**Task brief:** Restate word for word every entry that appears below, skipping its pictures.

Records from a dataset:
# # # # #

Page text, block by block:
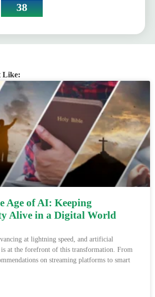
38
Like:
Age of AI: Keeping
Alive in a Digital World
at lightning speed, and artificial
at the forefront of this transformation. From
on streaming platforms to smart
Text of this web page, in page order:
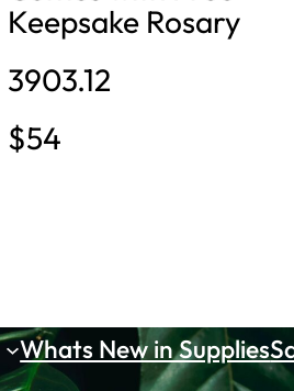
Keepsake Rosary
3903.12
$54
Whats New in Supplies
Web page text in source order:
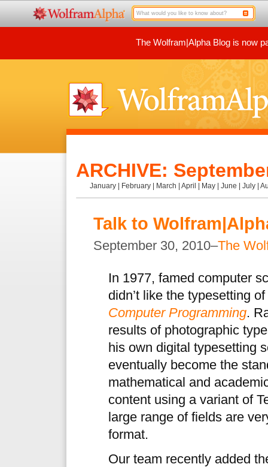
The Wolfram|Alpha Blog is now
ARCHIVE:
January| February| March April May| June July|
Talk to
September 30, 2010–The
In 1977, famed computer
didn’t like the typesetting
Computer Programming.
results of photographic
his own digital typesetting
eventually become the
mathematical and
content using a variant of
large range of fields are
format.
Our team recently added
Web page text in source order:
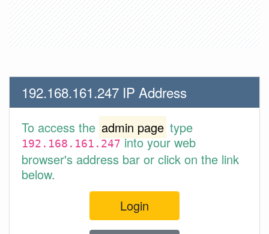
192.168.161.247 IP Address
To access the admin page type
192.168.161.247into your web
browser's address bar or click on the link
below.
Login
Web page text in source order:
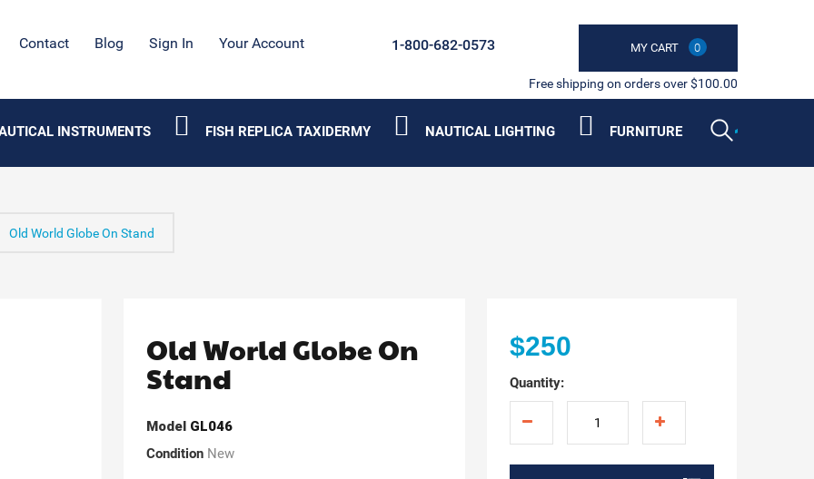
Contact Blog Sign In Your Account MY CART 0
1-800-682-0573
Free shipping on orders over $100.00
INSTRUMENTS FISH REPLICA TAXIDERMY NAUTICAL LIGHTING FURNITURE
Old World Globe On Stand
Old World Globe On
Stand
Model GL046
Condition New
$250
Quantity:
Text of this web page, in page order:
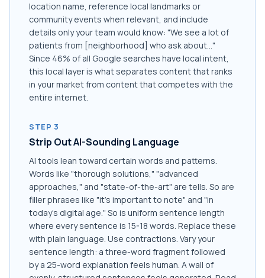
location name, reference local landmarks or
community events when relevant, and include
details only your team would know: "We see a lot of
patients from [neighborhood] who ask about..."
Since 46% of all Google searches have local intent,
this local layer is what separates content that ranks
in your market from content that competes with the
entire internet.
STEP 3
Strip Out AI-Sounding Language
AI tools lean toward certain words and patterns.
Words like "thorough solutions," "advanced
approaches," and "state-of-the-art" are tells. So are
filler phrases like "it's important to note" and "in
today's digital age." So is uniform sentence length
where every sentence is 15-18 words. Replace these
with plain language. Use contractions. Vary your
sentence length: a three-word fragment followed
by a 25-word explanation feels human. A wall of
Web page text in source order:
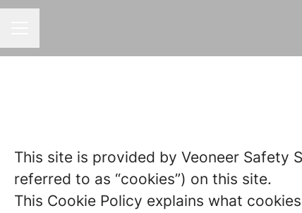
This site is provided by Veoneer Safety
referred to as “cookies”) on this site.
This Cookie Policy explains what
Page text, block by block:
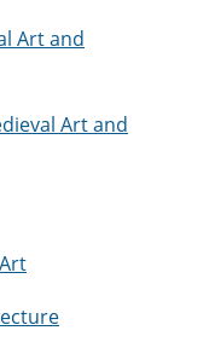
Art and
Art and
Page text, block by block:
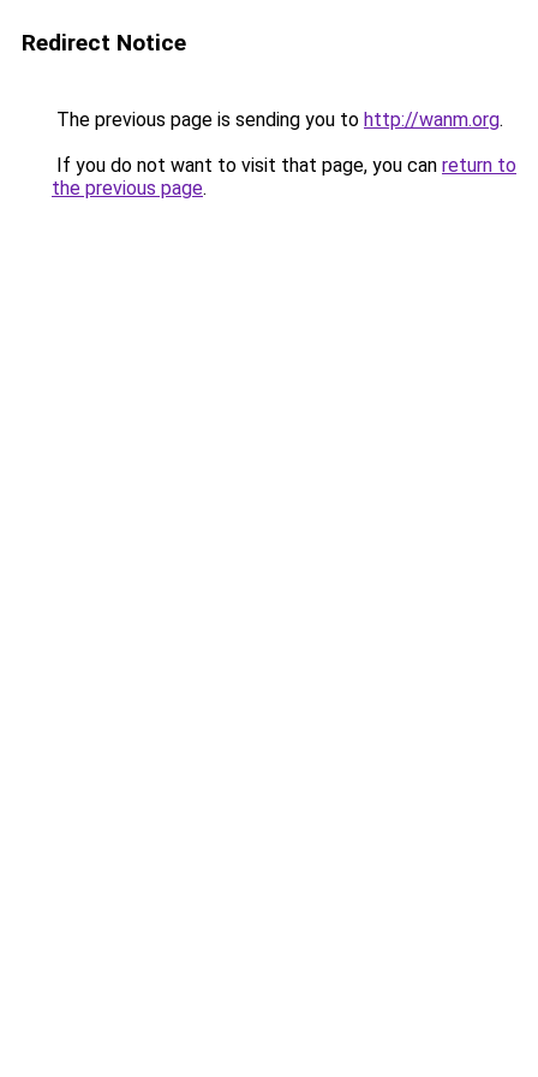
Redirect Notice
The previous page is sending you to http://wanm.org.
If you do not want to visit that page, you can return to
the previous page.
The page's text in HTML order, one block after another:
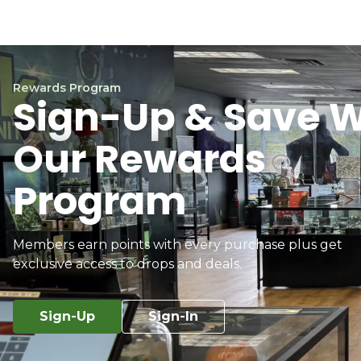
Rewards Program
Sign-Up & Save
Our Rewards
Program
Members earn points with every purchase plus get
exclusive access to drops and deals.
Sign-Up Sign-In
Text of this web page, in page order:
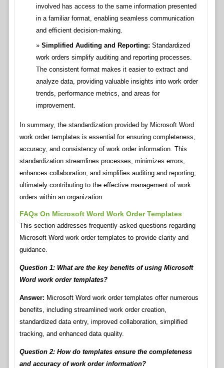
involved has access to the same information presented
in a familiar format, enabling seamless communication
and efficient decision-making.
Simplified Auditing and Reporting: Standardized
work orders simplify auditing and reporting processes.
The consistent format makes it easier to extract and
analyze data, providing valuable insights into work order
trends, performance metrics, and areas for
improvement.
In summary, the standardization provided by Microsoft Word
work order templates is essential for ensuring completeness,
accuracy, and consistency of work order information. This
standardization streamlines processes, minimizes errors,
enhances collaboration, and simplifies auditing and reporting,
ultimately contributing to the effective management of work
orders within an organization.
FAQs On Microsoft Word Work Order Templates
This section addresses frequently asked questions regarding
Microsoft Word work order templates to provide clarity and
guidance.
Question 1: What are the key benefits of using Microsoft
Word work order templates?
Answer: Microsoft Word work order templates offer numerous
benefits, including streamlined work order creation,
standardized data entry, improved collaboration, simplified
tracking, and enhanced data quality.
Question 2: How do templates ensure the completeness
and accuracy of work order information?
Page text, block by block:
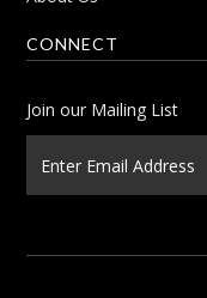
CONNECT
Join our Mailing List
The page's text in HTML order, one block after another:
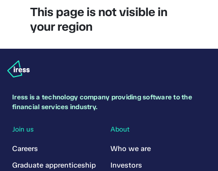
This page is not visible in
your region
Iress is a technology company providing software to the
financial services industry.
Join us
Careers
Graduate apprenticeship
About
Who we are
Investors
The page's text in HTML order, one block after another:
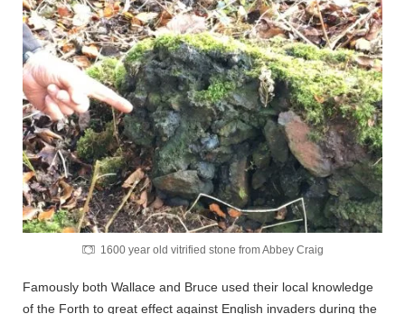
1600 year old vitrified stone from Abbey Craig
Famously both Wallace and Bruce used their local knowledge
of the Forth to great effect against English invaders during the
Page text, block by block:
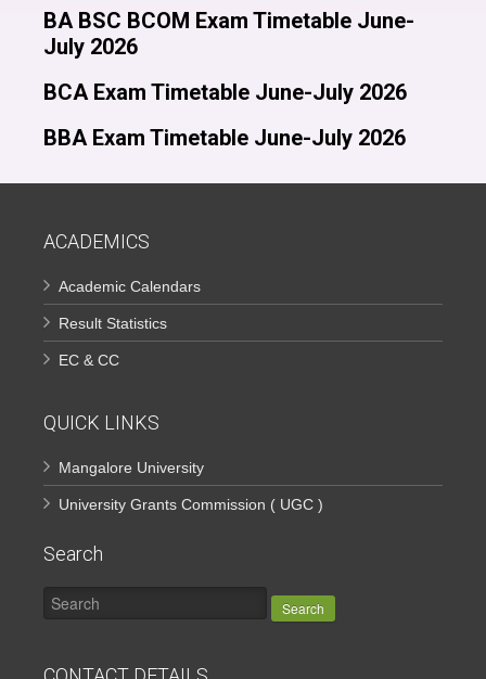
BA BSC BCOM Exam Timetable June-
July 2026
BCA Exam Timetable June-July 2026
BBA Exam Timetable June-July 2026
ACADEMICS
Academic Calendars
Result Statistics
EC & CC
QUICK LINKS
Mangalore University
University Grants Commission ( UGC )
Search
Search
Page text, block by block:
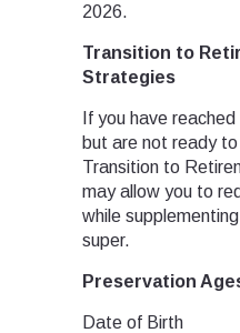
2026.
Transition to
Strategies
If you have
but are not ready
Transition to
may allow you to
while
super.
Preservation
Date of Birth
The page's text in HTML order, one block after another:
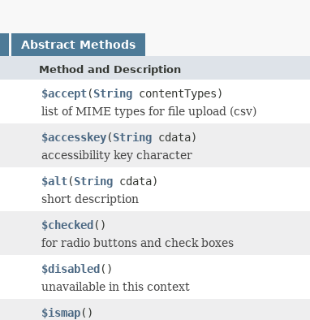
Abstract Methods
Method and Description
$accept(String contentTypes)
list of MIME types for file upload (csv)
$accesskey(String cdata)
accessibility key character
$alt(String cdata)
short description
$checked()
for radio buttons and check boxes
$disabled()
unavailable in this context
$ismap()

# # # # #

**Written solution:**
Page text, block by block:
38
Like:
Age of AI: Keeping
Alive in a Digital World
at lightning speed, and artificial
at the forefront of this transformation. From
on streaming platforms to smart
Text of this web page, in page order:
Keepsake Rosary
3903.12
$54
Whats New in Supplies
Web page text in source order:
The Wolfram|Alpha Blog is now
ARCHIVE:
January| February| March April May| June July|
Talk to
September 30, 2010–The
In 1977, famed computer
didn’t like the typesetting
Computer Programming.
results of photographic
his own digital typesetting
eventually become the
mathematical and
content using a variant of
large range of fields are
format.
Our team recently added
Web page text in source order:
192.168.161.247 IP Address
To access the admin page type
192.168.161.247into your web
browser's address bar or click on the link
below.
Login
Web page text in source order:
Contact Blog Sign In Your Account MY CART 0
1-800-682-0573
Free shipping on orders over $100.00
INSTRUMENTS FISH REPLICA TAXIDERMY NAUTICAL LIGHTING FURNITURE
Old World Globe On Stand
Old World Globe On
Stand
Model GL046
Condition New
$250
Quantity:
Text of this web page, in page order:
location name, reference local landmarks or
community events when relevant, and include
details only your team would know: "We see a lot of
patients from [neighborhood] who ask about..."
Since 46% of all Google searches have local intent,
this local layer is what separates content that ranks
in your market from content that competes with the
entire internet.
STEP 3
Strip Out AI-Sounding Language
AI tools lean toward certain words and patterns.
Words like "thorough solutions," "advanced
approaches," and "state-of-the-art" are tells. So are
filler phrases like "it's important to note" and "in
today's digital age." So is uniform sentence length
where every sentence is 15-18 words. Replace these
with plain language. Use contractions. Vary your
sentence length: a three-word fragment followed
by a 25-word explanation feels human. A wall of
Web page text in source order:
This site is provided by Veoneer Safety
referred to as “cookies”) on this site.
This Cookie Policy explains what
Page text, block by block:
Art and
Art and
Page text, block by block:
Redirect Notice
The previous page is sending you to http://wanm.org.
If you do not want to visit that page, you can return to
the previous page.
The page's text in HTML order, one block after another:
Rewards Program
Sign-Up & Save
Our Rewards
Program
Members earn points with every purchase plus get
exclusive access to drops and deals.
Sign-Up Sign-In
Text of this web page, in page order:
involved has access to the same information presented
in a familiar format, enabling seamless communication
and efficient decision-making.
Simplified Auditing and Reporting: Standardized
work orders simplify auditing and reporting processes.
The consistent format makes it easier to extract and
analyze data, providing valuable insights into work order
trends, performance metrics, and areas for
improvement.
In summary, the standardization provided by Microsoft Word
work order templates is essential for ensuring completeness,
accuracy, and consistency of work order information. This
standardization streamlines processes, minimizes errors,
enhances collaboration, and simplifies auditing and reporting,
ultimately contributing to the effective management of work
orders within an organization.
FAQs On Microsoft Word Work Order Templates
This section addresses frequently asked questions regarding
Microsoft Word work order templates to provide clarity and
guidance.
Question 1: What are the key benefits of using Microsoft
Word work order templates?
Answer: Microsoft Word work order templates offer numerous
benefits, including streamlined work order creation,
standardized data entry, improved collaboration, simplified
tracking, and enhanced data quality.
Question 2: How do templates ensure the completeness
and accuracy of work order information?
Page text, block by block:
CONNECT
Join our Mailing List
The page's text in HTML order, one block after another:
This page is not visible in
your region
Iress is a technology company providing software to the
financial services industry.
Join us
Careers
Graduate apprenticeship
About
Who we are
Investors
The page's text in HTML order, one block after another:
1600 year old vitrified stone from Abbey Craig
Famously both Wallace and Bruce used their local knowledge
of the Forth to great effect against English invaders during the
Page text, block by block:
BA BSC BCOM Exam Timetable June-
July 2026
BCA Exam Timetable June-July 2026
BBA Exam Timetable June-July 2026
ACADEMICS
Academic Calendars
Result Statistics
EC & CC
QUICK LINKS
Mangalore University
University Grants Commission ( UGC )
Search
Search
Page text, block by block:
2026.
Transition to
Strategies
If you have
but are not ready
Transition to
may allow you to
while
super.
Preservation
Date of Birth
The page's text in HTML order, one block after another:
Abstract Methods
Method and Description
$accept(String contentTypes)
list of MIME types for file upload (csv)
$accesskey(String cdata)
accessibility key character
$alt(String cdata)
short description
$checked()
for radio buttons and check boxes
$disabled()
unavailable in this context
$ismap()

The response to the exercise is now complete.